Er komen dan veel mensen die beginnen te roepen voor de kapiteins van El-Schaddaï en tegen de regering van Diabolus. Ze wensen te buigen onder El-Schaddaï. Nu moeten we wel onthouden dat de stad Mensenziel, in zijn totaal, een beeld is van de mens. We moeten dus niet denken dat hier een halve bekering, of wat dan ook, gaande is, dat zal straks nog wel blijken. Maar er is rumoer in de stad en er komen tegenstrijdige werkingen in de stad, zoals dat bij de natuurlijke mens ook wel kan. Maar in ieder geval zijn er tegenstrijdige bewegingen en Verstand heeft het woord en Geweten voegt zich erbij. Dan blijkt toch dat de krachten, die nu in de stad Mensenziel niet meer verborgen blijven, zich kanten tegen de gewillige dienaren van Diabolus. Burgemeester Ongeloof merkt het wel. Men schoolt vooral samen bij zijn huis. Hij kan wel bang zijn, want als het tumult zich tegen hem stelt, zouden ze zijn huis wel in elkaar willen storten. Dan zou hij onder het puin nog wel begraven kunnen worden. Maar Ongeloof heeft nogal wat zelfvertrouwen. Hij opent de luiken van zijn huis en denkt door zijn verschijning en postuur allen wel schrik in te kunnen boezemen. Maar voor hij het woord heeft kunnen nemen, heeft Verstand het woord al genomen. En die staat daar onder degenen die zich tegen burgemeester Ongeloof keren. En hij verwijt hem dan ook: “Waarom hebt u mij, Verstand, en waarom hebt u meneer Geweten buiten het beraad gelaten? En waarom hebt u zulke dwaze, zulke verkeerde voorwaarden gesteld? O, als die voorwaarden, die u gesteld hebt, door El-Schaddaï aangenomen waren en als de kapiteins bewilligt hadden en als El-Schaddaï de stad overgenomen had onder zulke voorwaarden, dan was hij een vorst van niets. Dan was hij een vorst in naam en dan had hij totaal geen macht en zeggenschap over u. En daarom welk een dwaze voorwaarden. Wat ergerlijk dat u de kapiteins, die gezegd hebben dat u zich onvoorwaardelijk moet overgeven, hebt tegengestaan en verworpen.” Zo gaat Verstand tekeer tegen Ongeloof.
Ongeloof is verbijsterd en verward. Hij roept uit het raam: “Verraad, verraad!” Hij roept de Diabolisten in de stad op tot verzet.
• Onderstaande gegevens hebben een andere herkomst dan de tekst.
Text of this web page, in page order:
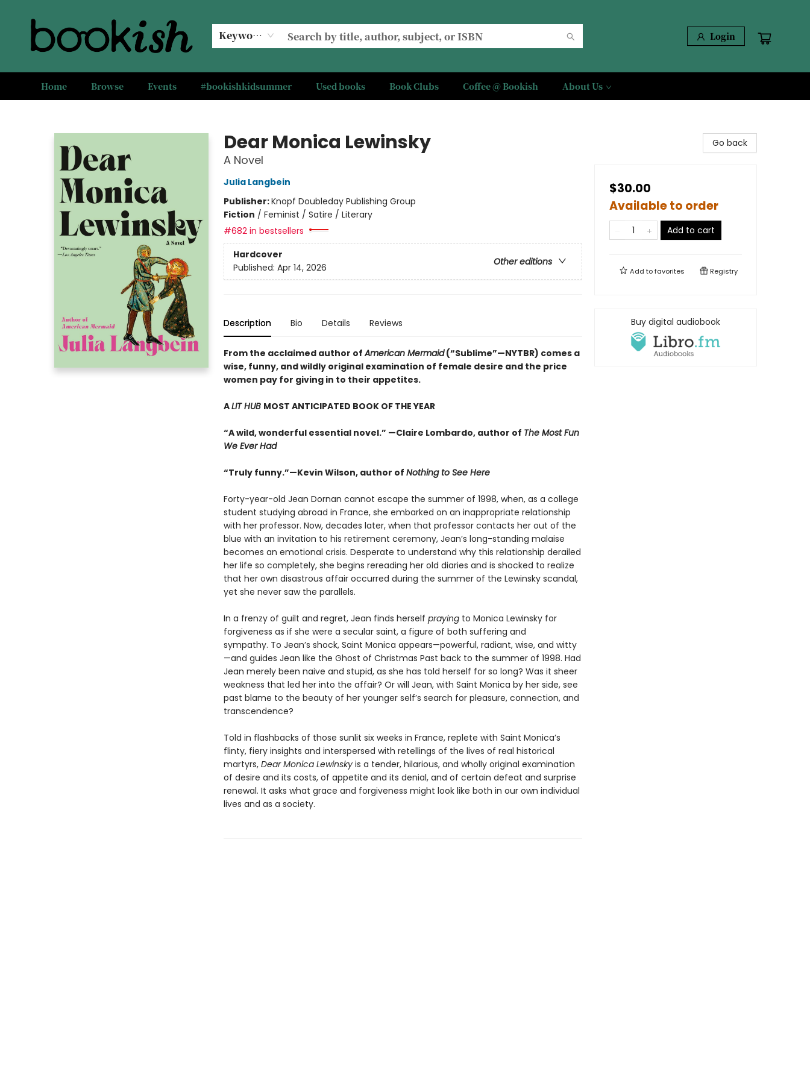
Keyword Login
Home Browse Events #bookishkidsummer Used books Book Clubs Coffee @ Bookish About Us
Dear Monica Lewinsky
A Novel
Julia Langbein
Publisher:Knopf Doubleday Publishing Group
Fiction / Feminist / Satire / Literary
#682 in bestsellers
Hardcover
Other editions
Published: Apr 14, 2026
Description Bio Details Reviews
From the acclaimed author ofAmerican Mermaid(“Sublime”—NYTBR) comes a
wise, funny, and wildly original examination of female desire and the price
women pay for giving in to their appetites.
ALIT HUB MOST ANTICIPATED BOOK OF THE YEAR
“A wild, wonderful essential novel.” —Claire Lombardo, author of The Most Fun
We Ever Had
“Truly funny.”—Kevin Wilson, author of Nothing to See Here
Forty-year-old Jean Dornan cannot escape the summer of 1998, when, as a college
student studying abroad in France, she embarked on an inappropriate relationship
with her professor. Now, decades later, when that professor contacts her out of the
blue with an invitation to his retirement ceremony, Jean’s long-standing malaise
becomes an emotional crisis. Desperate to understand why this relationship derailed
her life so completely, she begins rereading her old diaries and is shocked to realize
that her own disastrous affair occurred during the summer of the Lewinsky scandal,
yet she never saw the parallels.
In a frenzy of guilt and regret, Jean finds herself praying to Monica Lewinsky for
forgiveness as if she were a secular saint, a figure of both suffering and
sympathy. To Jean’s shock, Saint Monica appears—powerful, radiant, wise, and witty
—and guides Jean like the Ghost of Christmas Past back to the summer of 1998. Had
Jean merely been naive and stupid, as she has told herself for so long? Was it sheer
weakness that led her into the affair? Or will Jean, with Saint Monica by her side, see
past blame to the beauty of her younger self’s search for pleasure, connection, and
transcendence?
Told in flashbacks of those sunlit six weeks in France, replete with Saint Monica’s
flinty, fiery insights and interspersed with retellings of the lives of real historical
martyrs, Dear Monica Lewinskyis a tender, hilarious, and wholly original examination
of desire and its costs, of appetite and its denial, and of certain defeat and surprise
renewal. It asks what grace and forgiveness might look like both in our own individual
lives and as a society.
Go back
$30.00
Available to order
Add to cart
Add tofavorites Registry
Buy digital audiobook
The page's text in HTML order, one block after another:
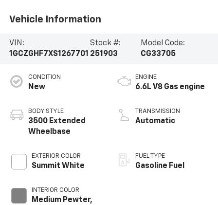
Vehicle Information
VIN:
1GCZGHF7XS1267701
Stock #:
251903
Model Code:
CG33705
CONDITION
New
BODY STYLE
3500 Extended
Wheelbase
EXTERIOR COLOR
Summit White
INTERIOR COLOR
Medium Pewter,
ENGINE
6.6L V8 Gas engine
TRANSMISSION
Automatic
FUEL TYPE
Gasoline Fuel
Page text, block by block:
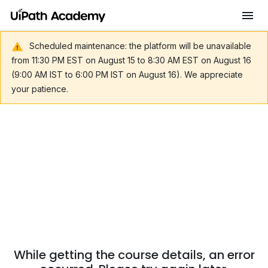
Scheduled maintenance: the platform will be unavailable
from 11:30 PM EST on August 15 to 8:30 AM EST on August 16
(9:00 AM IST to 6:00 PM IST on August 16). We appreciate
your patience.
While getting the course details, an error
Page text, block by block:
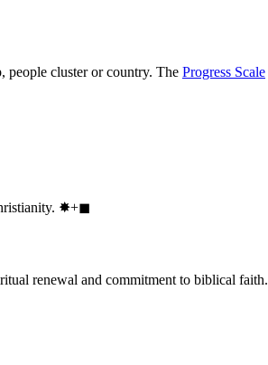
people cluster or country. The Progress Scale
✸︎+◼︎
renewal and commitment to biblical faith.

Maar Verstand zegt: “U had beter moeten handelen.” Daarop zegt Ongeloof: “Ik handelde namens mijn vorst Diabolus.” En Geweten valt dan Verstand bij en zegt: “Verstand spreekt hier de waarheid. O, had de voorwaarden van de kapiteins van El-Schaddaï toch aangenomen. Dan zou er nú al rust zijn in de stad. O, dan zou er nu al onderwerping en ook vrede zijn in de stad.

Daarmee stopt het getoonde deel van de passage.